It goes without saying that many indie movies are labors of love, willed into existence through long years of struggle. But in an age when the romantic myth of gritty perseverance has become just another requisite part of the packaging, Chris Fuller, the director of "Loren Cass," stands out as an unusually committed DIY auteur.
This is a movie that has consumed Fuller, a native of St. Petersburg, Fla., for nearly half his life. Now 27, he started writing the script at 15. He began raising funds for the film at 18 and shot it in two sleepless weeks at 21. He spent a couple of years getting it ready for the festival circuit (where it premiered, to some acclaim, in 2006), and then a couple of more running the distribution gantlet before finally persuading the New York company Kino International to take a chance.
Released briefly last summer, it's out on DVD this week.
The back story makes sense when you see the film. "Loren Cass," a haunting tale of youthful disaffection in St. Petersburg, is nothing if not the expression of an obstinate vision. It opens with a terse voice-over -- "Back in 1997 . . ." -- over the image of a highway at night and a dissonant guitar note held just long enough to set nerves on edge.
In elliptical fragments, the three main characters are introduced: Cale (Fuller, acting under the pseudonym Lewis Brogan), a foundering mechanic; Jason (Travis Maynard), a brooding skinhead; Nicole (Kayla Tabish), a promiscuous waitress.
"Loren Cass" follows this zombified trio as they bump into one another, numbly groping for moments of connection that are inevitably swamped by the prevailing ennui. Cale and Jason engage in the occasional antisocial prank and some bare-knuckle brawling. Nicole brings her car to Cale's shop, and the two of them edge into a lackluster romance.
As in a Larry Clark film, parental figures are ineffectual and barely glimpsed.
Fuller seems to prize mood over exposition, images over words (the impressive 16mm cinematography is by William Garcia). The characters are uniformly tight-lipped. We never find out who or what "Loren Cass" refers to, though we do see Jason etching the words into his arm.
The film is set in the tense aftermath of the October 1996 riots that followed the fatal shooting of a black man by a white police officer, but the event, which seems to have thoroughly poisoned the air, goes unmentioned. Brief snatches of riot footage are glimpsed, as is, in a startling insert, the grisly on-camera suicide of Pennsylvania politician Budd Dwyer.
"Loren Cass" is not a perfect film -- its formal rigor slips into studied artiness at times -- but there's no denying its originality or its harrowing force. In the boldest and most effective gambit, Fuller and his sound designer, Gary Boggess, often divorce the soundtrack from the visuals, creating a hallucinatory effect reminiscent of the disorienting audio designs of Gus Van Sant's "Elephant" and "Last Days."
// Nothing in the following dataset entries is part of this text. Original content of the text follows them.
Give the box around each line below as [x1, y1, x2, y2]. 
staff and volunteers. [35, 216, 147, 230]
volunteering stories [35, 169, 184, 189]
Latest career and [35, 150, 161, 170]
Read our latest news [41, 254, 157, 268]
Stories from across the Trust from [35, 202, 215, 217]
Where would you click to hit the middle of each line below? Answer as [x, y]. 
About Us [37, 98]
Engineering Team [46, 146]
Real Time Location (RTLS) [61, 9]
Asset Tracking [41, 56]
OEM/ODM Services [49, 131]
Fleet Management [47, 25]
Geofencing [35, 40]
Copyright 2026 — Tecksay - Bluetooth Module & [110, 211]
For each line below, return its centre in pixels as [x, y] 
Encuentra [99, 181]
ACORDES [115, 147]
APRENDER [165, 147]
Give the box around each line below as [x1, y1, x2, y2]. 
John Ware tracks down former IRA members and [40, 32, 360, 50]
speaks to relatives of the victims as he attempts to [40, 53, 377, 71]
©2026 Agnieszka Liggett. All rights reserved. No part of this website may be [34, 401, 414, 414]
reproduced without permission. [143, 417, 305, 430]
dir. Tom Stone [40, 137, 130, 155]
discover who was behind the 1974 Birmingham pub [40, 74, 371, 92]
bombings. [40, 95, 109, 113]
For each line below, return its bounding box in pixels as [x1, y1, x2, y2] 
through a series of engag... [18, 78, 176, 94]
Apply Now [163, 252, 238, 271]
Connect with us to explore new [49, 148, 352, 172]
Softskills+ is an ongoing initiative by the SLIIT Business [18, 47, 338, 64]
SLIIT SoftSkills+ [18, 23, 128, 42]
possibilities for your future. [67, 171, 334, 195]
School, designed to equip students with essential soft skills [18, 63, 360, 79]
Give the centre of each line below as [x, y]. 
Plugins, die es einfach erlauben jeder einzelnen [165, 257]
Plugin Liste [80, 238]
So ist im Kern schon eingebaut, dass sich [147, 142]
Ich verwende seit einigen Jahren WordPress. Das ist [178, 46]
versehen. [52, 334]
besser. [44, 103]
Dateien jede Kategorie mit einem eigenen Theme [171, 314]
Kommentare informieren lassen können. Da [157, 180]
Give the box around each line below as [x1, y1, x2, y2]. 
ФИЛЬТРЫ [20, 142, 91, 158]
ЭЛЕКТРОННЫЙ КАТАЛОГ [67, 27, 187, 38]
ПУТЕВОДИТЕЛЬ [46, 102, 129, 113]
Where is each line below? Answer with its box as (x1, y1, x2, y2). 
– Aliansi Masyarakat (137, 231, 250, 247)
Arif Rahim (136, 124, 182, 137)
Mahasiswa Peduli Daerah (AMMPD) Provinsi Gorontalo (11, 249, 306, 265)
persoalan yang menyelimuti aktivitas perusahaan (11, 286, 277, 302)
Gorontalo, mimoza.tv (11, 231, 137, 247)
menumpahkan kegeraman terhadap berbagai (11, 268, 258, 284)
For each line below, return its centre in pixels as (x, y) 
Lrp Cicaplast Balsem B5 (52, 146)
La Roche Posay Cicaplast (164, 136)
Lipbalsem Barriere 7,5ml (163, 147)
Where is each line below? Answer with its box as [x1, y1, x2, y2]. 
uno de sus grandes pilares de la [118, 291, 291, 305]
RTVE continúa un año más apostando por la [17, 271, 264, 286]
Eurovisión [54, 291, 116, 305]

The characters' driftings are accompanied by incongruent sounds (a funereal trumpet, for instance) and a collage of samples including recited poetry and fiery agit-prop speeches.
"Loren Cass" has inspired comparisons to Harmony Korine's "Gummo," another slice of lyrical nihilism. But the film it most brings to mind is "The Devil, Probably," the French master Robert Bresson's despairing portrait of a blank generation.
In outline, "Loren Cass" seems like a pessimistic variation on the alienated-youth story (Fuller cites the German philosopher Arthur Schopenhauer as an influence). But besides its formal daring, the film has a site-specific precision that goes far beyond the genre's typical entries.
The anonymous suburban homes, desolate parking lots and fluorescent-lighted diners of St. Petersburg, described at one point as "a dirty, dirty town by a dirty, dirty sea," are pungently evoked in a series of grimly elegant tableaux. And the film captures not just a physical reality but also a psychic one: It nails the atmosphere -- the oppressive weight and pent-up agitation -- of dead-end down time.